Reproduce the records below exactly; no pictures.

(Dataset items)

◇ ◇ ◇ ◇ ◇

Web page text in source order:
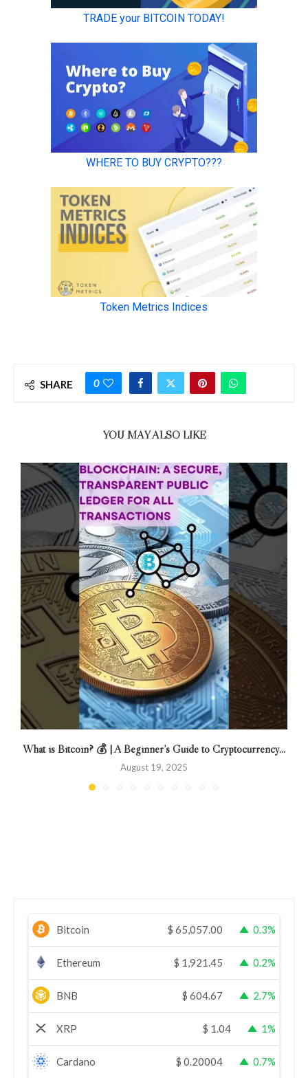
SHARE 0
YOU MAY ALSO LIKE
What is Bitcoin? 💰 | A Beginner’s Guide to Cryptocurrency...
August 19, 2025
Bitcoin $ 65,057.00 0.3%
Ethereum $ 1,921.45 0.2%
BNB $ 604.67 2.7%
XRP $ 1.04 1%
Cardano $ 0.20004 0.7%
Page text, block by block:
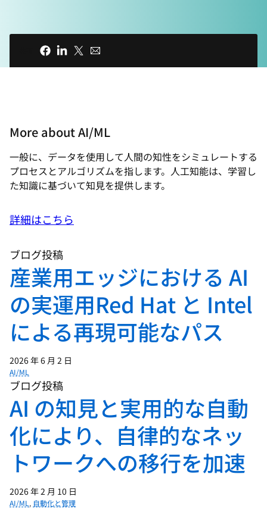
founder and Chief Technology Officer at
Dynatrace, a company that has been
source is shaping the future of
technology. I'm your host, Chris Wright.
Thank you for joining us, and welcome to
the show, Bernd. I thought we could start
changing rapidly, and when you were
simpler application architectures, two
and three tier apps, and today, we have
these massive microservices
architectures, and all of that complexity
gets more and more challenging to
manage. And at some point, we're
needing to offload the management of
that complexity to computers. So enter
AI and AIOps and some of these kind of
high-level concepts, the potential for
agents, why don't you kind of dig in from
your point of view, where are we and
what are we doing to help tame that
complexity?
01:33 - Bernd Greifeneder
So that's really a very interesting,
More about AI/ML
一般に、データを使用して人間の知性をシミュレートする​
プロセスとアルゴリズムを指します。人工知能は、学習し
た知識に基づいて知見を提供します。
詳細はこちら
ブログ投稿
産業用エッジにおける AI
の実運用Red Hat と Intel
による再現可能なパス
2026 年 6 月 2 日
AI/ML
ブログ投稿
AI の知見と実用的な自動
化により、自律的なネッ
トワークへの移行を加速
2026 年 2 月 10 日
AI/ML , 自動化と管理
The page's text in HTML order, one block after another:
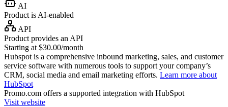
AI
Product is AI-enabled
API
Product provides an API
Starting at $30.00/month
Hubspot is a comprehensive inbound marketing, sales, and customer
service software with numerous tools to support your company’s
CRM, social media and email marketing efforts. Learn more about
HubSpot
Promo.com offers a supported integration with HubSpot
Visit website
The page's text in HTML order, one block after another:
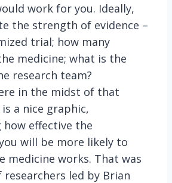
work for you. Ideally,
the strength of evidence –
trial; how many
medicine; what is the
research team?
in the midst of that
a nice graphic,
effective the
will be more likely to
medicine works. That was
led by Brian
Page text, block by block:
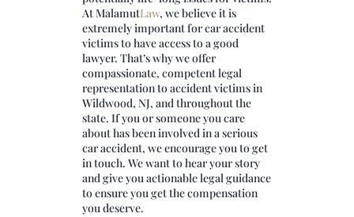
AtMalamutLaw, we believe it is
extremely important for car accident
victims to have access to a good
lawyer. That’s why we offer
compassionate, competent legal
representation to accident victims in
Wildwood, NJ, and throughout the
state. If you or someone you care
about has been involved in a serious
car accident, we encourage you to get
in touch. We want to hear your story
and give you actionable legal guidance
to ensure you get the compensation
you deserve.
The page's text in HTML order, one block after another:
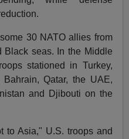
30 NATO allies from
Black seas. In the Middle
stationed in Turkey,
Qatar, the UAE,
and Djibouti on the
to Asia," U.S. troops and
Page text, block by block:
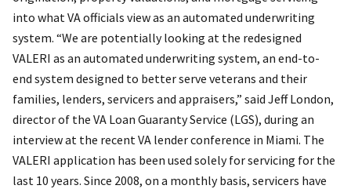
into what VA officials view as an automated underwriting
system. “We are potentially looking at the redesigned
VALERI as an automated underwriting system, an end-to-
end system designed to better serve veterans and their
families, lenders, servicers and appraisers,” said Jeff London,
director of the VA Loan Guaranty Service (LGS), during an
interview at the recent VA lender conference in Miami. The
VALERI application has been used solely for servicing for the
last 10 years. Since 2008, on a monthly basis, servicers have

◇ ◇ ◇ ◇ ◇

> [REPLY]
Web page text in source order:
SHARE 0
YOU MAY ALSO LIKE
What is Bitcoin? 💰 | A Beginner’s Guide to Cryptocurrency...
August 19, 2025
Bitcoin $ 65,057.00 0.3%
Ethereum $ 1,921.45 0.2%
BNB $ 604.67 2.7%
XRP $ 1.04 1%
Cardano $ 0.20004 0.7%
Page text, block by block:
founder and Chief Technology Officer at
Dynatrace, a company that has been
source is shaping the future of
technology. I'm your host, Chris Wright.
Thank you for joining us, and welcome to
the show, Bernd. I thought we could start
changing rapidly, and when you were
simpler application architectures, two
and three tier apps, and today, we have
these massive microservices
architectures, and all of that complexity
gets more and more challenging to
manage. And at some point, we're
needing to offload the management of
that complexity to computers. So enter
AI and AIOps and some of these kind of
high-level concepts, the potential for
agents, why don't you kind of dig in from
your point of view, where are we and
what are we doing to help tame that
complexity?
01:33 - Bernd Greifeneder
So that's really a very interesting,
More about AI/ML
一般に、データを使用して人間の知性をシミュレートする​
プロセスとアルゴリズムを指します。人工知能は、学習し
た知識に基づいて知見を提供します。
詳細はこちら
ブログ投稿
産業用エッジにおける AI
の実運用Red Hat と Intel
による再現可能なパス
2026 年 6 月 2 日
AI/ML
ブログ投稿
AI の知見と実用的な自動
化により、自律的なネッ
トワークへの移行を加速
2026 年 2 月 10 日
AI/ML , 自動化と管理
The page's text in HTML order, one block after another:
AI
Product is AI-enabled
API
Product provides an API
Starting at $30.00/month
Hubspot is a comprehensive inbound marketing, sales, and customer
service software with numerous tools to support your company’s
CRM, social media and email marketing efforts. Learn more about
HubSpot
Promo.com offers a supported integration with HubSpot
Visit website
The page's text in HTML order, one block after another:
work for you. Ideally,
the strength of evidence –
trial; how many
medicine; what is the
research team?
in the midst of that
a nice graphic,
effective the
will be more likely to
medicine works. That was
led by Brian
Page text, block by block:
AtMalamutLaw, we believe it is
extremely important for car accident
victims to have access to a good
lawyer. That’s why we offer
compassionate, competent legal
representation to accident victims in
Wildwood, NJ, and throughout the
state. If you or someone you care
about has been involved in a serious
car accident, we encourage you to get
in touch. We want to hear your story
and give you actionable legal guidance
to ensure you get the compensation
you deserve.
The page's text in HTML order, one block after another:
30 NATO allies from
Black seas. In the Middle
stationed in Turkey,
Qatar, the UAE,
and Djibouti on the
to Asia," U.S. troops and
Page text, block by block:
into what VA officials view as an automated underwriting
system. “We are potentially looking at the redesigned
VALERI as an automated underwriting system, an end-to-
end system designed to better serve veterans and their
families, lenders, servicers and appraisers,” said Jeff London,
director of the VA Loan Guaranty Service (LGS), during an
interview at the recent VA lender conference in Miami. The
VALERI application has been used solely for servicing for the
last 10 years. Since 2008, on a monthly basis, servicers have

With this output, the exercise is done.